Print the lines that start the entries and continue through the one holding "documents and incorporated", please, exactly and with the pictures omitted.
┄┄┄┄┄┄
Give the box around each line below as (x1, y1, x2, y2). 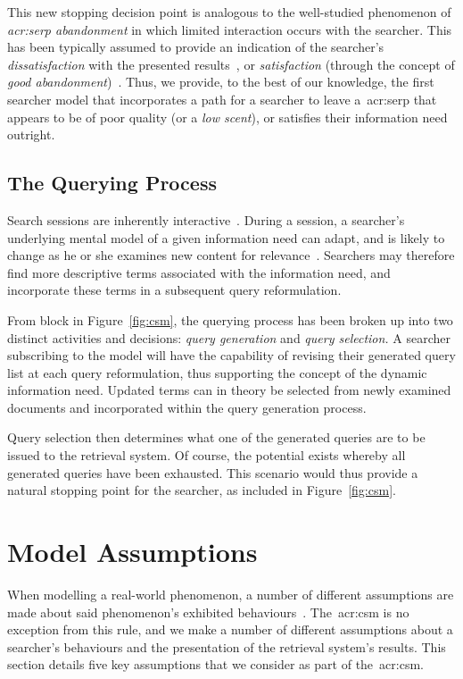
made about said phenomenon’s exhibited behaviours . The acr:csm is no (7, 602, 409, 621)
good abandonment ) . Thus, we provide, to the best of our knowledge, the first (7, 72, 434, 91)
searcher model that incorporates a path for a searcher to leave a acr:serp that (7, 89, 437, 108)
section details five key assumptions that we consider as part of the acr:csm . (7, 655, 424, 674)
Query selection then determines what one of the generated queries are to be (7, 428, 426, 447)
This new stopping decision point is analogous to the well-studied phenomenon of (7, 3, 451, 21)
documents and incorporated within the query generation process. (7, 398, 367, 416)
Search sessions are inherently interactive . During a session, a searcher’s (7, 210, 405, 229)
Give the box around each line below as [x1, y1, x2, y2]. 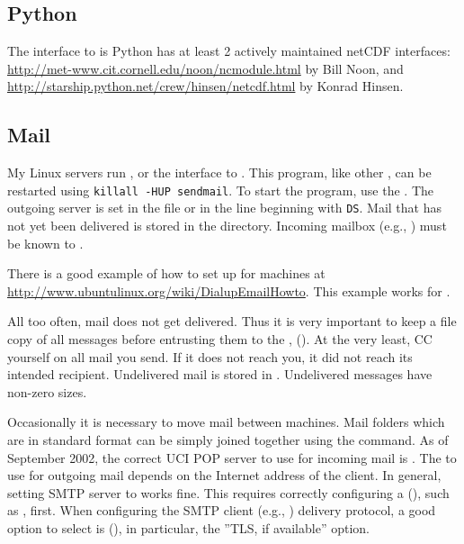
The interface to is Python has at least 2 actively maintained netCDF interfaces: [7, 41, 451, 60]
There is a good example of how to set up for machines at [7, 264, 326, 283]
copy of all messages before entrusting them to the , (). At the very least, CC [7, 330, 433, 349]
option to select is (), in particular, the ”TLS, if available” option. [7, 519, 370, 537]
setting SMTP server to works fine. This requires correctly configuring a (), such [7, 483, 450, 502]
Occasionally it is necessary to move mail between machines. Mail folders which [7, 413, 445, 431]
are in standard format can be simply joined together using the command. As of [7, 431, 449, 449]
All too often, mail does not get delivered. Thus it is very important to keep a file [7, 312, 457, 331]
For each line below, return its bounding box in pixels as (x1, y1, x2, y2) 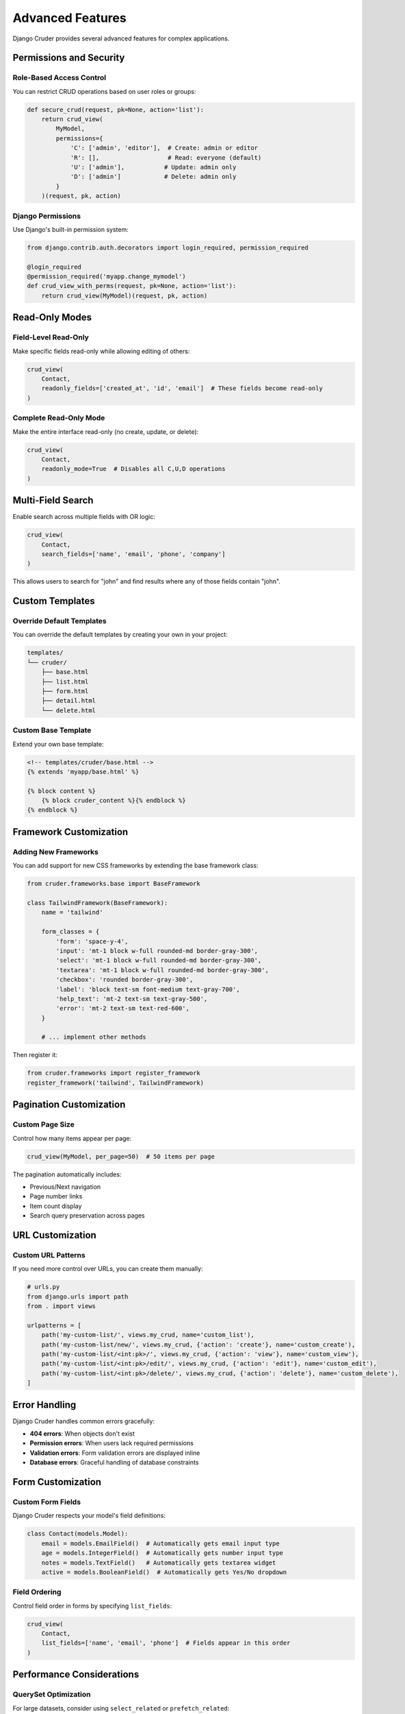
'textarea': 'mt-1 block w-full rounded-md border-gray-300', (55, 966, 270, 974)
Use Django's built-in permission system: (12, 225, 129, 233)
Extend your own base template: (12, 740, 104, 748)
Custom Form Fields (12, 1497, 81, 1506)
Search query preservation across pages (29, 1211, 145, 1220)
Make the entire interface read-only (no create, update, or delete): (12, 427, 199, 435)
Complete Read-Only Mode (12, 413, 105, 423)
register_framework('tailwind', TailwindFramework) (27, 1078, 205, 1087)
┄┄┄┄┄┄
ANSWER BOX:
Give the box around each line below as (x1, y1, x2, y2). 
made about said phenomenon’s exhibited behaviours . The acr:csm is no (7, 602, 409, 621)
good abandonment ) . Thus, we provide, to the best of our knowledge, the first (7, 72, 434, 91)
searcher model that incorporates a path for a searcher to leave a acr:serp that (7, 89, 437, 108)
section details five key assumptions that we consider as part of the acr:csm . (7, 655, 424, 674)
Query selection then determines what one of the generated queries are to be (7, 428, 426, 447)
This new stopping decision point is analogous to the well-studied phenomenon of (7, 3, 451, 21)
documents and incorporated within the query generation process. (7, 398, 367, 416)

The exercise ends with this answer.